Anastomotic leakage after resection and bypass for esophageal cancer: lessons learned from the past.

作者信息

Lorentz T, Fok M, Wong J

出版信息

World J Surg. 1989 Jul-Aug;13(4):472-7. doi: 10.1007/BF01660760.

DOI:10.1007/BF01660760
PMID:2773503
Abstract

A retrospective study of anastomotic leakage has been undertaken in 730 patients who had resection or bypass for carcinoma of the esophagus during the period 1964-1982 at the Department of Surgery, University of Hong Kong, Queen Mary Hospital, Hong Kong.
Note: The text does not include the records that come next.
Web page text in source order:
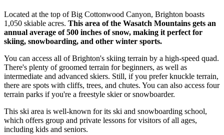
Located at the top of Big Cottonwood Canyon, Brighton boasts
1,050 skiable acres. This area of the Wasatch Mountains gets an
annual average of 500 inches of snow, making it perfect for
skiing, snowboarding, and other winter sports.
You can access all of Brighton's skiing terrain by a high-speed quad.
There's plenty of groomed terrain for beginners, as well as
intermediate and advanced skiers. Still, if you prefer knuckle terrain,
there are spots with cliffs, trees, and chutes. You can also access four
terrain parks if you're a freestyle skier or snowboarder.
This ski area is well-known for its ski and snowboarding school,
which offers group and private lessons for visitors of all ages,
including kids and seniors.
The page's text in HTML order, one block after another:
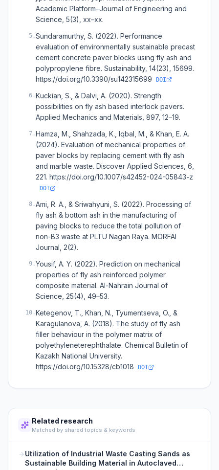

Partial or complete gangrene of the substitute loop also resulting in anastomotic disruptions were excluded from this series. Anastomotic leakage due to suture line failure occurred in 182 patients (24.9%). Two factors were found by multivariate analysis to influence leakage: the type of operation and the choice of organ used as substitute. Leakage occurred more than twice as often in bypass (42.7%) than in resection (18.3%). When the substitute used for reconstruction was viable, jejunum was associated with the lowest incidence of leakage followed by whole stomach, distal stomach, and colon in that order. The risk of leakage for any combination of the type of operation (resection or bypass) and substitute loop used was calculated. The probability of leakage was lowest when a resection was performed and jejunum was used as substitute. In view of the simplicity and relative safety of using the whole stomach, esophagectomy followed by gastric reconstruction is still the procedure of choice for the majority of patients. A bypass procedure using colon as substitute has the highest leakage rate. A low leakage rate should now be obtained, otherwise nonoperative therapy has a legitimate claim as the preferred alternative treatment modality.

摘要

对1964年至1982年期间在香港玛丽医院香港大学外科接受食管癌切除或旁路手术的730例患者进行了吻合口漏的回顾性研究。本系列排除了替代肠袢部分或完全坏疽导致的吻合口破裂。因缝线断裂导致的吻合口漏发生在182例患者中(24.9%)。多因素分析发现有两个因素影响吻合口漏:手术类型和用作替代物的器官选择。旁路手术(42.7%)的吻合口漏发生率是切除手术(18.3%)的两倍多。当用于重建的替代物存活时,空肠的吻合口漏发生率最低,其次是全胃、远端胃和结肠。计算了手术类型(切除或旁路)和所用替代肠袢的任何组合的吻合口漏风险。当进行切除手术并使用空肠作为替代物时,吻合口漏的概率最低。鉴于使用全胃的操作简单且相对安全,食管癌切除术后胃重建仍然是大多数患者的首选手术方式。使用结肠作为替代物的旁路手术吻合口漏发生率最高。现在应该获得较低的吻合口漏发生率,否则非手术治疗作为首选的替代治疗方式具有合理的依据。